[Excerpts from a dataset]

[Start of section]

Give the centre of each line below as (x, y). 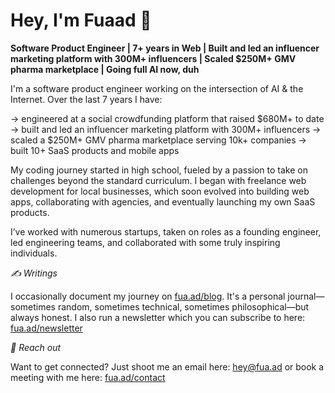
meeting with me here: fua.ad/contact (88, 377)
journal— (306, 296)
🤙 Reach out (36, 347)
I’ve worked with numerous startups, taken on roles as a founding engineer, (166, 231)
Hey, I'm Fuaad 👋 (81, 20)
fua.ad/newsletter (46, 328)
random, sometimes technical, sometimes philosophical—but (183, 306)
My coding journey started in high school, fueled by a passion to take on (159, 170)
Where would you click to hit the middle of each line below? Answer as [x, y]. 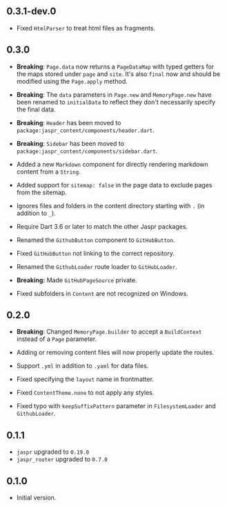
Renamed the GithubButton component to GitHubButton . [96, 240]
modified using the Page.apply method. [72, 81]
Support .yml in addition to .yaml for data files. [82, 366]
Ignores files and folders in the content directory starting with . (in [110, 205]
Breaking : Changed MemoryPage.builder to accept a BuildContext [109, 332]
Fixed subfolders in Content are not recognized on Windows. [102, 293]
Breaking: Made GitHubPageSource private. [77, 280]
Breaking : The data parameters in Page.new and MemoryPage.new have [114, 94]
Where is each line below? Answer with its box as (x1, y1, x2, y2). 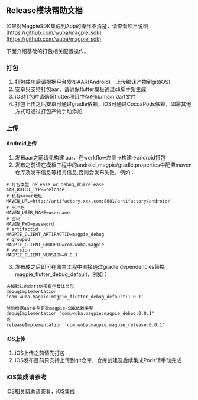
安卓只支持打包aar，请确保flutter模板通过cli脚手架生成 (14, 86, 147, 93)
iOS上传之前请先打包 (14, 349, 65, 356)
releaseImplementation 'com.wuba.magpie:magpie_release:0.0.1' (6, 322, 165, 328)
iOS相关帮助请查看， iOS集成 (6, 388, 76, 395)
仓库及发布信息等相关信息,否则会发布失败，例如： (14, 169, 136, 176)
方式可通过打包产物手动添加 (14, 108, 83, 115)
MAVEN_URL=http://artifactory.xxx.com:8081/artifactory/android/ (6, 199, 170, 204)
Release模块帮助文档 (6, 5, 83, 16)
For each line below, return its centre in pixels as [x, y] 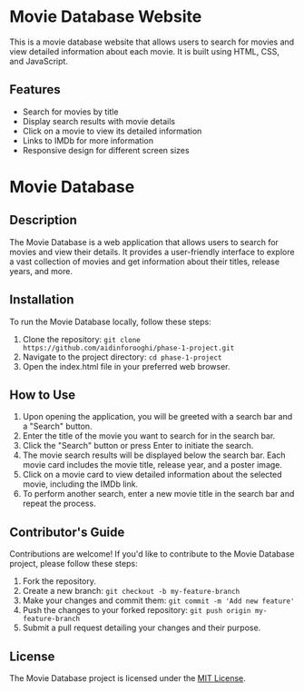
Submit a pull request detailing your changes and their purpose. [142, 628]
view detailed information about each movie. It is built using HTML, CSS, [144, 51]
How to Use [43, 395]
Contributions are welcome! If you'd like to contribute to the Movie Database [152, 554]
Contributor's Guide [67, 532]
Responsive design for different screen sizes [106, 150]
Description [43, 220]
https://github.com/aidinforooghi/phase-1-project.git [128, 348]
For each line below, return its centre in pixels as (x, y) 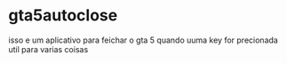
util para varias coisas (48, 49)
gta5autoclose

[End of section]

| WORK TO COMPLETE |
Looking back at the data above, tally each line that includes the word "files", then answer with the total alone.

| EXERCISE ANSWER |
2